CULTURE: THE BARRIER WHICH BLOCKS REGRESS TO BEASTLY WAYS

I would like to welcome and thank our friends from Great Britain who helped us to get the point where, today, we participate in the launch of Business Arts South Africa (BASA).

I would like to say this to them: that when the British Queen, Elizabeth II, came to our country recently, the people received her with great warmth and enthusiasm. When her son, the Prince of Wales, visits us, we will again receive him with the respect and warmth that is his due. I say all this in this part because, later, I will quote some rude things which some of our poets said in the past.

If you will permit this, let me start by citing some words from the Bible: 'For what shall benefit a man if he should gain the whole world and lose his soul?'

To which Pieter Dirk-Uys might remark that we must therefore proceed to set up a ministry with the appropriate name of the Ministry for the Protection of the Soul, with himself as the minister - naturally!

After all, we do have the ministers entrusted with the task of ensuring that we do indeed gain the whole world, through the creation of jobs, building houses, supplying clean water, increasing investor confidence, acquiring corvettes for the navy as well as judges to ensure that the deputy presidents gets a higher salary.!
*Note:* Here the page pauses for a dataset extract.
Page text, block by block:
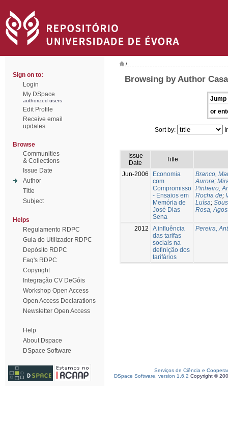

In 'Sailing to Byzantium', the Irish poet W.B writes:

An aged man is but a paltry thing
A tattered coat upon a stick, unless
Soul clap its hands and sing, and louder sing
For every tatter in its mortal dress36

I think the Bible meant the same thing that Yeats celebrates in these lines- or rather, and to avoid the charge of sacrilege - Yeats understood what the Bible meant when it spoke of us standing in danger of losing our souls.

To extend Yeats's imagery, we may perhaps say that we are all of us 'a paltry thing' unless our souls sing and louder sing to give meaning, dignity and the elevation of humanity to the bodies which are us, but are after all mere matter which, as much for golden lads and lasses as for chimney sweepers, will at the end turn to dust.

The arts belong to that form and social existence which both the Bible and William Butler Yeats describe as the soul - the spiritual as opposed to the material, the spiritual which cannot exist without the corporeal, the capacity for noble thought which gives the human from the rest of the animal world.

Painting, sculpture and the crafts, music and dance, literature both written and contained in folklore, decorative dress, cuisine, the ornamentation of the human body - all these, and perhaps more, constitute a message of humanity to itself that there are such things as beauty, elevating thought, a variety of emotions, the capacity to create a mode of behaviour which is concerned with much more than a mere response to the impulses and imperatives of the material body.

They are part of the phenomenon of human existence described as culture, which constitutes the barrier which blocks your path and mine towards regress to the ways of the beastly world. Their practice is not a luxury reserved for the idle rich, but an affirmation that our humanity presents a call to individuals and societies to a form of behaviour which must respect the individuality of each person and the humanity of all.

Dumile Feni died of a distressful condition in New York, far away from his motherland, because our erstwhile white masters could see that his anguished figures, in painting and in sculpture, were a pained cry for the recognition of the humanity of others who were different in colour.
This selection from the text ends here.